Tomorrow is Epiphany…Twelfth Night…the Twelfth Day of Christmas on the liturgical calendar, when the Church celebrates the coming of the Kings to visit the baby Jesus. While scholars tell us that it is more likely that Jesus was a toddler living in a house with Mary and Joseph when the wise men came, my mental picture is still that of the kings with their gifts, kneeling before the baby in the manger.
As a native New Orleanian, I still remember the excitement and suspense of the King Cake on January 6. Who would bite down on the tiny porcelain baby hidden in the dough?
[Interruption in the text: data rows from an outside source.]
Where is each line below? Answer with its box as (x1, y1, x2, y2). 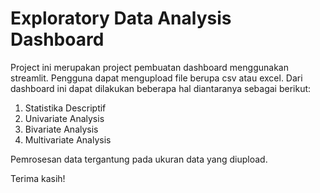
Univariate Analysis (24, 112, 105, 124)
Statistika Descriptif (24, 102, 107, 114)
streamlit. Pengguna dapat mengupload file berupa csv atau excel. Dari (10, 72, 303, 84)
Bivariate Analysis (24, 123, 99, 135)
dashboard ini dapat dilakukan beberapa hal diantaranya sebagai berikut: (10, 82, 312, 94)
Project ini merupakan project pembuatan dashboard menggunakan (10, 61, 289, 73)
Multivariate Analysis (24, 133, 112, 146)
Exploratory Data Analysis (10, 7, 232, 30)
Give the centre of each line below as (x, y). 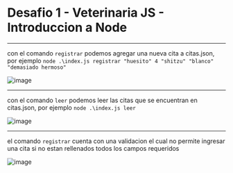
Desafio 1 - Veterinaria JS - (86, 13)
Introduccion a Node (67, 27)
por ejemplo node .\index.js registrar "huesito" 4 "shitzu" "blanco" (111, 60)
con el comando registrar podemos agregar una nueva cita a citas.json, (111, 53)
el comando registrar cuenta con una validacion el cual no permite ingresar (116, 141)
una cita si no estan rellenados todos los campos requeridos (93, 148)
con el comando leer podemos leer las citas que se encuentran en (102, 100)
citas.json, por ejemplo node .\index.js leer (72, 107)
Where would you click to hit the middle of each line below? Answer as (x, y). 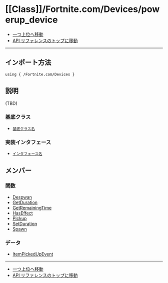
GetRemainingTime (32, 207)
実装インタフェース (28, 142)
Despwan (22, 197)
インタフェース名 (27, 154)
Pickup (19, 218)
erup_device (31, 20)
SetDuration (25, 223)
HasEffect (23, 213)
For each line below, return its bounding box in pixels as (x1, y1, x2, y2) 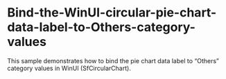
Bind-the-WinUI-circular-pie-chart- (7, 5, 217, 21)
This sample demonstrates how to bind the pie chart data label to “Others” (7, 56, 220, 65)
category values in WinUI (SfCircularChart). (7, 64, 132, 72)
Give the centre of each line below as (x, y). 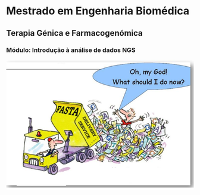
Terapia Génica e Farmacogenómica (74, 33)
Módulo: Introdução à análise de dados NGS (71, 50)
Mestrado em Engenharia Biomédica (98, 11)
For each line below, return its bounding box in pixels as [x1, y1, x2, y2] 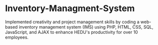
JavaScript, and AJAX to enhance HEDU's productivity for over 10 [5, 29, 138, 35]
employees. [5, 34, 28, 40]
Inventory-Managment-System [5, 3, 135, 14]
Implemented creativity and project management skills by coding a [5, 19, 140, 25]
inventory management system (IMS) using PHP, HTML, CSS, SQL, [19, 24, 154, 30]
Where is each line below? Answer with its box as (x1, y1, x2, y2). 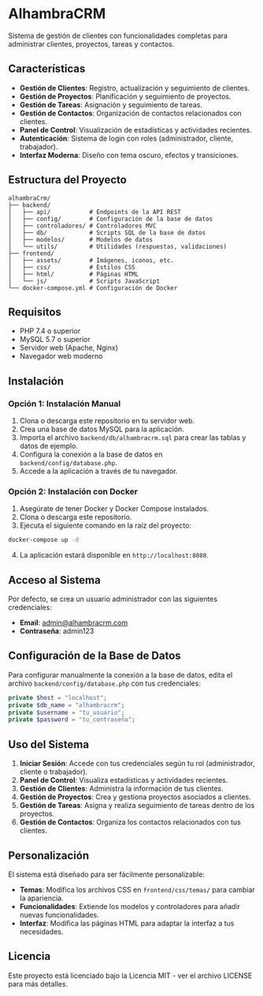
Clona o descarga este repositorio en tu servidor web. (19, 416, 195, 426)
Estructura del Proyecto (8, 173, 128, 186)
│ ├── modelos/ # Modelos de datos (8, 235, 154, 243)
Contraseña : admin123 (19, 626, 94, 636)
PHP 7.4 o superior (19, 326, 81, 336)
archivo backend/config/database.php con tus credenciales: (8, 678, 201, 688)
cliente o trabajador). (19, 767, 88, 776)
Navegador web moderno (19, 351, 103, 361)
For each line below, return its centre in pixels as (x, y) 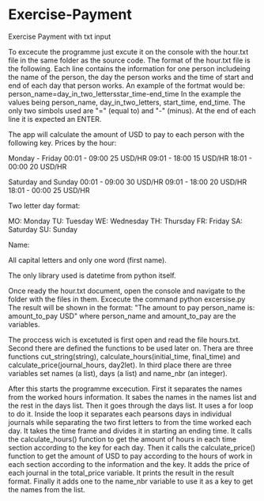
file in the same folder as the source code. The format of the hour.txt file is (129, 60)
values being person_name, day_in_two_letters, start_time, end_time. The (127, 102)
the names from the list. (47, 489)
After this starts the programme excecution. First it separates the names (125, 389)
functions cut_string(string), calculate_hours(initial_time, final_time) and (124, 356)
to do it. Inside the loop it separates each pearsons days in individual (120, 414)
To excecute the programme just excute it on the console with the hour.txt (128, 51)
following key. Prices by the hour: (62, 142)

In the early 70s, in a new house with a dining table that seated 12 and my parents newly retired in Corpus Christi, I decided to have a Twelfth Night party. I turned to Mama to recall the traditions of Twelfth Night in New Orleans and to help me plan my menu.
Mama’s great-grandmother moved to New Orleans with her daughters in 1860, and Mama and her five siblings grew up on the fringes of the Garden District, English Protestants in a very French Catholic city. It was impossible to avoid—even if one wanted to—the city’s religious traditions and customs, brought to Louisiana when it was a French colony.
According to Mama, you should not take down your Christmas tree until Twelfth Night, a grand event, the eve of the Mardi Gras season—hence, the garish green, gold and purple sugars on traditional King cakes. Not only would the person getting the baby (she advised using a dried bean instead) have good luck for the year, but she should host the next year’s party.
The New Orleans Cookbook
My go-to cookbook is The New Orleans Cookbook, by New Orleans residents Rima and Richard Collin, published by Alfred A. Knopf in 1975. Rima was a gourmet French and Creole cook, while Richard wrote a weekly food column and a best-selling New Orleans restaurant guide.
The Collins present a slightly different view:
“This large brioche-type cake shaped like a thick oval crown and decorated with candied fruit and colored sugar is prepared in New Orleans bakeries for the period between Twelfth Night (January 6) and Ash Wednesday. A bean or tiny china baby doll is baked into it and the person who gets the slice containing the bean or doll is king or queen for a week and must also provide a new King cake to be served at the week’s end. And so every week brings a new cake and a new king or queen. This ritual is a popular custom in family group and in offices, a way of making all the weeks leading up to Lent festive. The tradition appears to have been introduced to New Orleans by its earliest French settlers, who continued a custom dating back to the Middle Ages….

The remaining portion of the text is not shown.